The next morning, I picked up my Bible and *BAM*! For the first time in my life, those well-worn pages felt foreign and strange. I knew that book and could quote it and find in it what I could not quote by memory. I’d taken what was given to me and made it my own. Or had I? In recent days before I left my cultic church (known well by my exit counselor), I’d heard much about “humbling myself under the mighty hand of God” and how “God gives grace to the humble.” So I looked up those Scriptures. I can think back upon that moment now, a dozen years later, and I see how they’d redefined “humbling” into something that differs little from the humiliation of shame. At the time, the trauma was too intense for me to think clearly through the self-doubt. I went into an existential panic, unable to figure out what was really real. I knew those verses and I’d known what they meant.

(But I didn’t always believe this about those particular Scriptures. Hmm.) I can also now say that the cultic church used these verses to enforce doctrine over person, the cult of confession and the sacred science, in Lifton’s language that I had not yet learned. All I knew was that this Bible felt unsafe because I couldn’t trust myself at all. How did I know anything? I broke out into a cold sweat and wanted to vomit. I knew that Word was my best medicine, but if I couldn’t be sure about what it meant, the meaning I ascribed to the words could potentially be as bad as the poison I’d been ladling down my throat for four years in Mumford and Gothard Land. I’d taken it and had no clue that I’d been drinking something tainted. And then I felt anger that was so intense, I did not even understand it as anger.

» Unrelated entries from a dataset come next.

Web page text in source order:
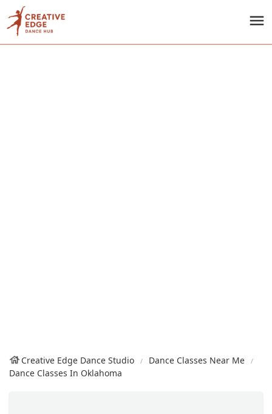
Creative Edge Dance Studio
Dance Classes Near Me
Dance Classes In Oklahoma
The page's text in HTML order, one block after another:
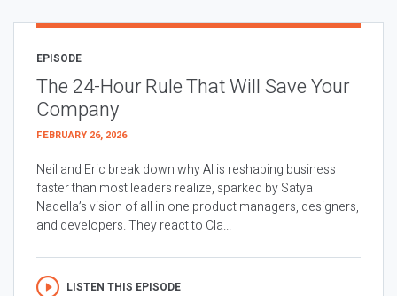
EPISODE
The 24-Hour Rule That Will Save Your
Company
FEBRUARY 26, 2026
Neil and Eric break down why AI is reshaping business
faster than most leaders realize, sparked by Satya
Nadella’s vision of all in one product managers, designers,
and developers. They react to Cla...
LISTEN THIS EPISODE
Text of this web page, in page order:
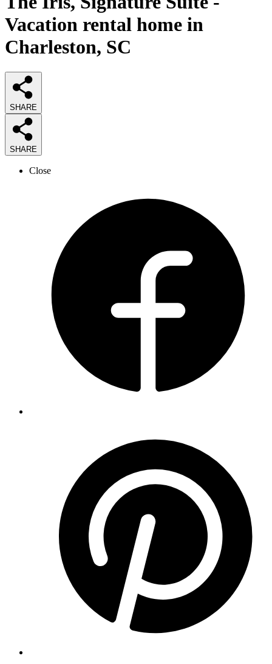
Vacation rental home in
Charleston, SC
SHARE
SHARE
Close
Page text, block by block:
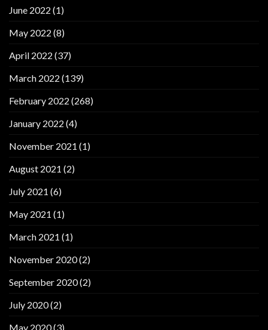
June 2022 (1)
May 2022 (8)
April 2022 (37)
March 2022 (139)
February 2022 (268)
January 2022 (4)
November 2021 (1)
August 2021 (2)
July 2021 (6)
May 2021 (1)
March 2021 (1)
November 2020(2)
September 2020(2)
July 2020(2)
May 2020(3)
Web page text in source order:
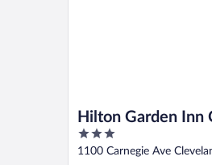
Hilton Garden
3
out
1100 Carnegie Ave
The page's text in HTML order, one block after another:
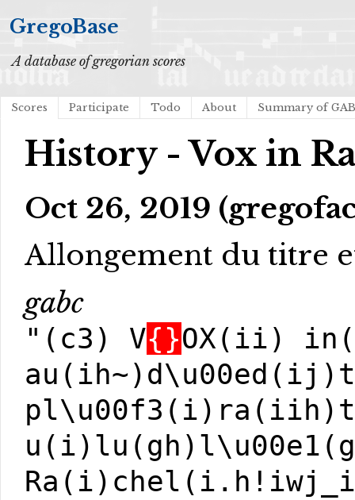
GregoBase
A database of gregorian scores
Scores Participate Todo About Summary of
History - Vox in
Oct 26, 2019
Allongement du titre
gabc
"(c3) V{}OX(ii)

I thought that I would come back to it tomorrow. I would listen to some good Christian music that was Scriptural, dripping with the Word. “Duhh.” I found the same problem with music. Then there was the choice of what music to listen to. I’d been playing Vineyard music for the past year while leaning on some Vineyard friends to help me through the last very difficult year at my cultic church. But that was unsafe and mind-numbing now. I pulled out an old Amy Grant album, and that made me cry as I remembered how innocent and sweet I remembered myself to be when I first bought it 15 years before. What was I going to do?